Why Would a Project Need Test Case Counts?

I'm not for test case counts. However, when I have to deal with them, I've learned the core of playing them for the goals of doing a good job testing:
  • Free the "test case". It's just any placeholder of things to do. It could be an exploratory testing charter. They don't need to be the same size. Trying to make them same size is just foolish. 
  • Communicate 'best before' idea for results. A test passed today can be not executed tomorrow. And how quickly the 'best before' date hits you, depends a lot on the organization.  
The projects need test case counts if they have no other measure of progress and are not ready to place trust in getting a spoken reliable measure of progress without a forced test case counting methodology. 

When I started looking at testing as time investment and reporting against time, things got more straightforward for me. Given a week, I can always say that on 4 days used, I have only one left. While exploring, I can explain what I've discovered in that time, and what I would use the next week on. I can do that, teams of exploratory testers can do that, but not all business specialists temporarily assigned as testers can do that. 

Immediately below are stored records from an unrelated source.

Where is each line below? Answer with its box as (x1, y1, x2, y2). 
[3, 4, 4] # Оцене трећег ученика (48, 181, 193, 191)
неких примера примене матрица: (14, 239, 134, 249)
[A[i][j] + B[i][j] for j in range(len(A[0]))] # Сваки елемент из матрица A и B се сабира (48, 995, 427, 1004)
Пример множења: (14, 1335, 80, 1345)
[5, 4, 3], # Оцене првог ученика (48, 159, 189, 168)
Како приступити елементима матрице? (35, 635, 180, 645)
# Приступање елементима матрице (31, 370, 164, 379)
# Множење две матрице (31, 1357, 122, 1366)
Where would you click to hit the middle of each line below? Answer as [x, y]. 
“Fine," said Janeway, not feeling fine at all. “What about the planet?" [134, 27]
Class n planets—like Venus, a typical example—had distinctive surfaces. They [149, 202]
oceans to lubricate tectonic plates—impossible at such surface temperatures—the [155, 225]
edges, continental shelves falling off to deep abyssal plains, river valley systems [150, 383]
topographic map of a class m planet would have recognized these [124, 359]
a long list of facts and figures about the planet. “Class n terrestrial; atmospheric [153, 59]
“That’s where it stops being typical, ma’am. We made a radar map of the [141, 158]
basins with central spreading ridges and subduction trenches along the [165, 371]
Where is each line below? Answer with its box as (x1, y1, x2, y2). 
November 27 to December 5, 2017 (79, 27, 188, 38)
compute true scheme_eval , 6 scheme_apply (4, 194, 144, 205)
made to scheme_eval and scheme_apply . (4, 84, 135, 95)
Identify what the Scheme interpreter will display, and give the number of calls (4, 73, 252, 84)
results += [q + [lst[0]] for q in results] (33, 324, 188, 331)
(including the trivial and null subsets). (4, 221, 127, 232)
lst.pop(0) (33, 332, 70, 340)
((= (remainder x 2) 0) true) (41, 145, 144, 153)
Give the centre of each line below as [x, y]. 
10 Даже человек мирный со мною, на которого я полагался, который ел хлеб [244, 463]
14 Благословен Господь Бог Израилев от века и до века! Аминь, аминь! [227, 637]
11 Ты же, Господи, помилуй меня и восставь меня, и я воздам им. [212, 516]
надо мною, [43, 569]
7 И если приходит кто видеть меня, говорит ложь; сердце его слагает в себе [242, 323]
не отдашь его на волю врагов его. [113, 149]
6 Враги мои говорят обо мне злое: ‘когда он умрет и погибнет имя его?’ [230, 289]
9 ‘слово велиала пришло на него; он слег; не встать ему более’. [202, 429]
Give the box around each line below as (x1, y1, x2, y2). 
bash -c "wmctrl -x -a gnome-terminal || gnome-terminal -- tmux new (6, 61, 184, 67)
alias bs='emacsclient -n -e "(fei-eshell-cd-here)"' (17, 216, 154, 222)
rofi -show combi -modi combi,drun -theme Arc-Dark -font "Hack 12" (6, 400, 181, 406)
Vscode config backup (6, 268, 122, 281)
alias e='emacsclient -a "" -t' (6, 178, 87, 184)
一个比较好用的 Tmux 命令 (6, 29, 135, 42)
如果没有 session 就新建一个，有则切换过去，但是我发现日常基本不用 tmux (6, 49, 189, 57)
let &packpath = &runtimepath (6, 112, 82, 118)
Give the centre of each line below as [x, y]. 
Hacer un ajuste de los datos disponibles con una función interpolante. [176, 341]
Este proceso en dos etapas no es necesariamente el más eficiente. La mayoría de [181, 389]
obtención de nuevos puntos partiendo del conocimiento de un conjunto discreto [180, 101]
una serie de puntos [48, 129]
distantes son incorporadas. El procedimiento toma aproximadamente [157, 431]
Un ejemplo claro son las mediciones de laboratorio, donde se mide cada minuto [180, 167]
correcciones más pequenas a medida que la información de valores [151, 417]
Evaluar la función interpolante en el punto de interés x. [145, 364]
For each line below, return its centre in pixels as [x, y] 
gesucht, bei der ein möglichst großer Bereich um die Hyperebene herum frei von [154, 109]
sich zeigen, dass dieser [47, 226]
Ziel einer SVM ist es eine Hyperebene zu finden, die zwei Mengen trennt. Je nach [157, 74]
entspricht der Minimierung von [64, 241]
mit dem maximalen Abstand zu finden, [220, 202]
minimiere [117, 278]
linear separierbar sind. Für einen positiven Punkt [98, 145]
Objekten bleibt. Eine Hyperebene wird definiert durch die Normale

I know counting test cases is meaningless. I know the same test case done early on can take more time because I can't stop myself from exploring around whatever I was given. I know the same test case done again later can find a problem that was there in the first place, but I was just not in a state with my learning that enabled me to see it.   Constraining on test cases when the process is about learning makes absolutely no sense.

But I accept that sometimes I have to do things that make little sense to me, because they help others. I also know that I can experiment and offer alternatives that slowly take people towards where I am with understanding the dynamics around testing. Sometimes, asking people to trust me on my perceptions of status is enough. I've learned to be away enough to build ways of working that don't crumble on my absence. 

A great option to take people towards is more frequent deliveries. When meeting an organization that counts test cases, that is now my default change I would go about introducing.